Records from a data source:
# # # # #

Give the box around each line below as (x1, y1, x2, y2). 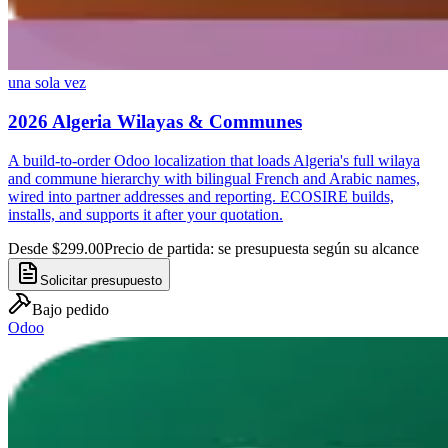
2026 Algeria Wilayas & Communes (8, 111, 302, 132)
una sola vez (8, 74, 86, 92)
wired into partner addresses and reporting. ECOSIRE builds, (8, 187, 394, 205)
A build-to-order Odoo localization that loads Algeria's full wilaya (8, 151, 420, 169)
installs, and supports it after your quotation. (8, 205, 283, 223)
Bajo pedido (32, 300, 109, 318)
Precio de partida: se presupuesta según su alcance (104, 239, 419, 257)
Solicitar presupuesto (40, 272, 162, 288)
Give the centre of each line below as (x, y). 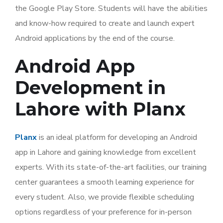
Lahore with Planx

# # # # #

▸ **Work to complete**
From the opening line of the entries, copy each line exactly until the line with "Precio de partida: se", which is copied as well; leave out pictures.

▸ **Result for this task**
Give the box around each line below as (x1, y1, x2, y2). 
2026 Algeria Wilayas & Communes (8, 111, 302, 132)
una sola vez (8, 74, 86, 92)
wired into partner addresses and reporting. ECOSIRE builds, (8, 187, 394, 205)
A build-to-order Odoo localization that loads Algeria's full wilaya (8, 151, 420, 169)
installs, and supports it after your quotation. (8, 205, 283, 223)
Bajo pedido (32, 300, 109, 318)
Precio de partida: se presupuesta según su alcance (104, 239, 419, 257)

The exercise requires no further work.